Showing posts with label parenting. Show all posts
Showing posts with label parenting. Show all posts

Friday, December 14, 2018

I Love My G-Man

We recently learned that our son Gabriel has a chromosomal deletion that will make it difficult for him to learn the same way other kids do. It will present itself in behaviors that are typically associated with autism. It can be hard for him to focus on a given task. It affects his balance and coordination and vision and muscle tone.

He’s going to struggle with a lot of life.

Recently Gabe told us that sometimes he sits by himself at recess because nobody at school wants to play with him. “On the outside always looking in, will I ever be more than I’ve always been?”

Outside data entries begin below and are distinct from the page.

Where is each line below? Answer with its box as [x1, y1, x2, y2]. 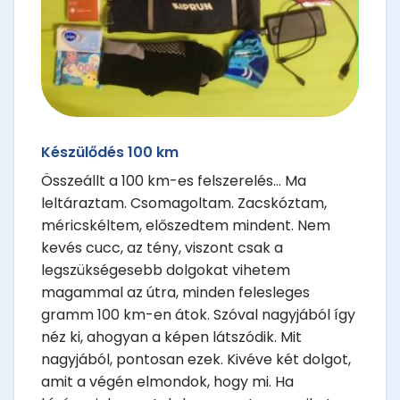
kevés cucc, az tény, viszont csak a [41, 237, 283, 258]
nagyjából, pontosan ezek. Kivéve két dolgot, [41, 348, 351, 370]
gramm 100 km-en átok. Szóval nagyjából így [41, 304, 355, 325]
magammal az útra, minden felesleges [41, 281, 310, 303]
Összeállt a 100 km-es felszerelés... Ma [41, 170, 306, 191]
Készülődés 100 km [41, 141, 179, 162]
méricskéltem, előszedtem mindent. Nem [41, 214, 330, 236]
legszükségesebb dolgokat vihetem [41, 259, 290, 280]
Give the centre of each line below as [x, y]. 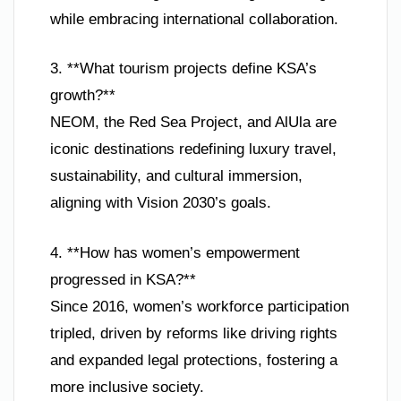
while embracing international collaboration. [194, 19]
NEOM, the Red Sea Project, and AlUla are [193, 123]
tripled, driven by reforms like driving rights [194, 333]
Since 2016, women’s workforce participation [200, 306]
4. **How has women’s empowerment [175, 252]
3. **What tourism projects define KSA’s [183, 69]
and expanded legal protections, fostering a [194, 360]
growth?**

But here’s the thing - also recently, Gabe sang “No One Is Alone” from Into the Woods, perfectly on pitch and able to recall almost all of the words.

His mind is beautiful. He is always creating, or watching videos about people creating. He likes to cook, and to prepare his meal with as many condiments as we will allow. No Lego brick is safe from his imagination; his constructions are legendary. To be outside under a tree digging in the dirt for hours would be his idea of the perfect afternoon. He does not like to throw things away, since they could be building materials for the fabulous machines he invents on a regular basis.

Gabe’s creativity helps him cope with his social anxiety. Kitty is Gabe’s constant companion, his very best friend. Sometimes when somebody asks him something, Gabe answers with a “Meow” that is so soft and subtle that it is really hard to hear. When Kitty gets lost, the world comes to a screeching halt until he is located. As Hobbes is to Calvin, Kitty is to Gabriel.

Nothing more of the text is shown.